=== Input data ===
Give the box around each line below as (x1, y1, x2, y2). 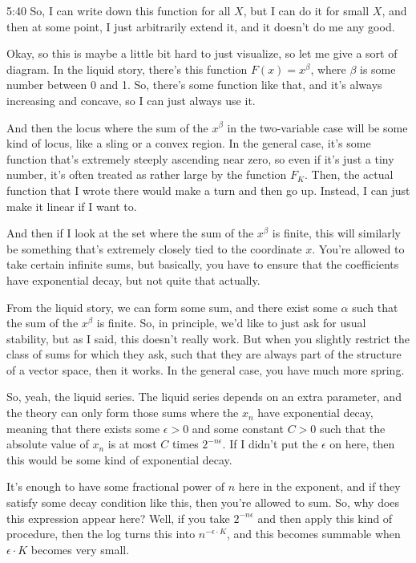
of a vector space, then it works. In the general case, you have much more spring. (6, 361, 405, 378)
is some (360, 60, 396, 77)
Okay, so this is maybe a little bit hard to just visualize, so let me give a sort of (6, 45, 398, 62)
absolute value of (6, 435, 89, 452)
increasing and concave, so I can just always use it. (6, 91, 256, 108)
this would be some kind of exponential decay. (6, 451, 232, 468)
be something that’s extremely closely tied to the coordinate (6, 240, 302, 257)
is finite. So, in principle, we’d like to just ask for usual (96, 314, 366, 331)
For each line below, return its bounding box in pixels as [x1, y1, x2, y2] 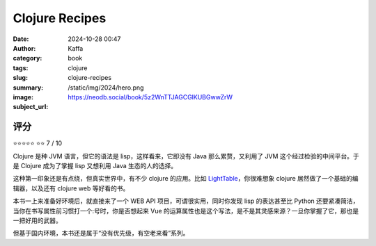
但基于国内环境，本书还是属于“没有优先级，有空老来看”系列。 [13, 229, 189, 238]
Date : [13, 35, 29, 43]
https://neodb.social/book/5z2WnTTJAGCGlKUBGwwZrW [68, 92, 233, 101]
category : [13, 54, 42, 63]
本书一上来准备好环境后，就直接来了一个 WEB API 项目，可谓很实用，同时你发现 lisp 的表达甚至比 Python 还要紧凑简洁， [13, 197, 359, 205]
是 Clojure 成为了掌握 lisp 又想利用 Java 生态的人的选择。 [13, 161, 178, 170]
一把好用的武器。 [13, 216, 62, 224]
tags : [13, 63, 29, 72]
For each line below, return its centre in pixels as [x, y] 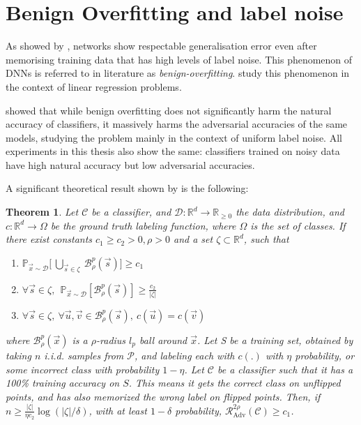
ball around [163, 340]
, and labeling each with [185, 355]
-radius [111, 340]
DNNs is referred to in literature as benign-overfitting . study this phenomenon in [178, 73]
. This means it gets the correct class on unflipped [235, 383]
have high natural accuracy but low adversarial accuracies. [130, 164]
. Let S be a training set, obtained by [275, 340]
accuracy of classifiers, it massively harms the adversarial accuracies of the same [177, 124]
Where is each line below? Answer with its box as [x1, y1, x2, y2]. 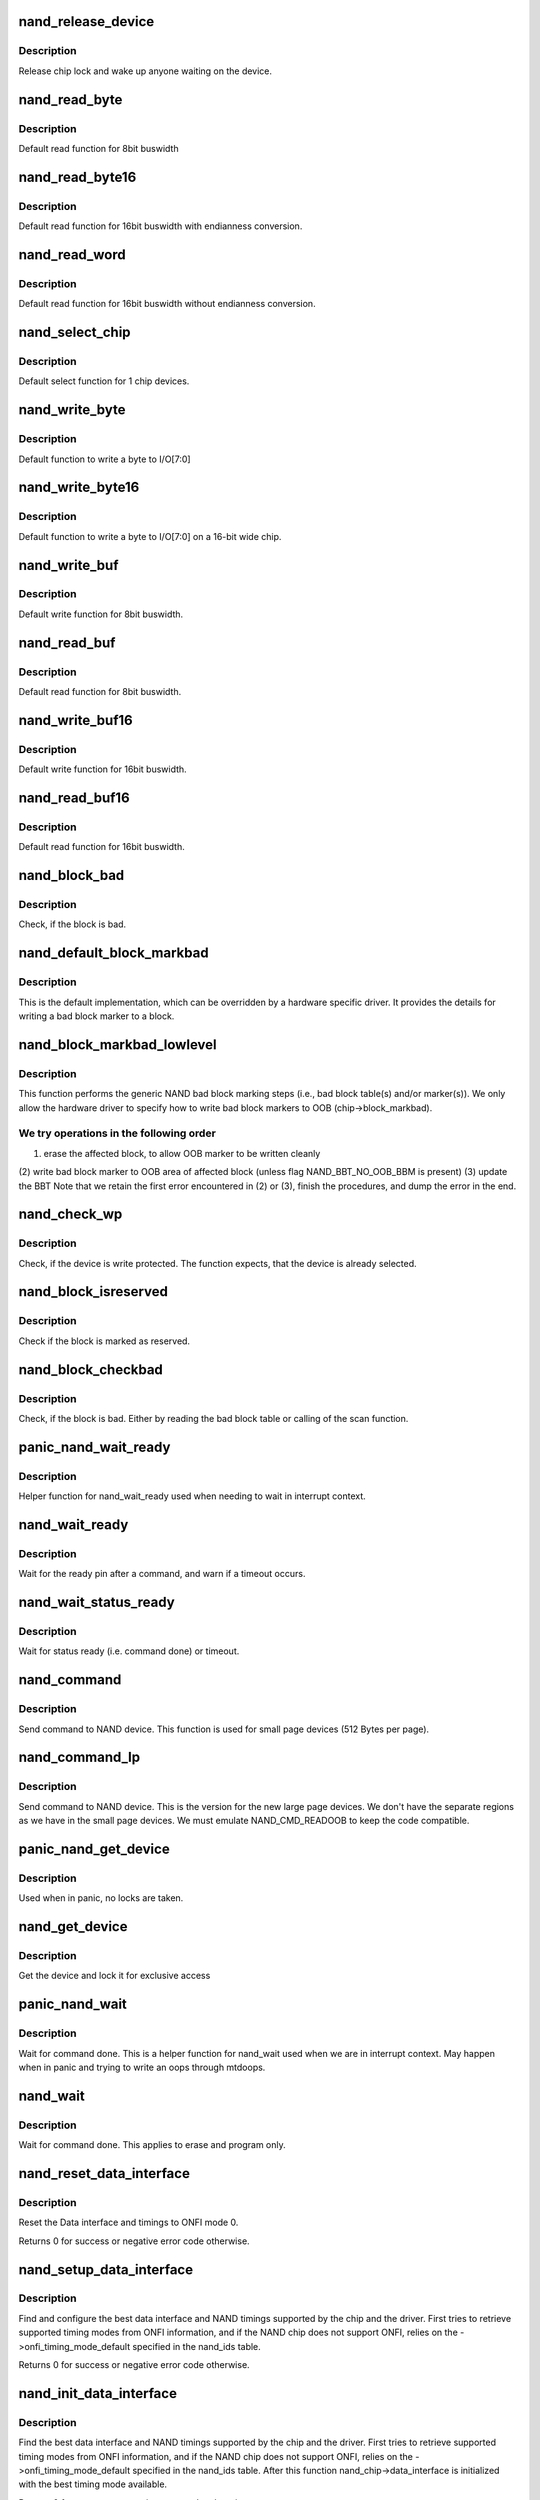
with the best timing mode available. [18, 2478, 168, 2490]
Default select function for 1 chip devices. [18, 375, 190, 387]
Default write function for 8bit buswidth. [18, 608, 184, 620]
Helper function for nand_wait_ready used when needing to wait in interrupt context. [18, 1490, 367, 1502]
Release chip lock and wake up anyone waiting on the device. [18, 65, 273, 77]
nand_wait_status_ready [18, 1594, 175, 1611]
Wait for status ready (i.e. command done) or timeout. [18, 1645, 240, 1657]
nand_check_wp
===
Report each line above that includes the string "Default".

Default select function for 1 chip devices. [18, 375, 190, 387]
Default write function for 8bit buswidth. [18, 608, 184, 620]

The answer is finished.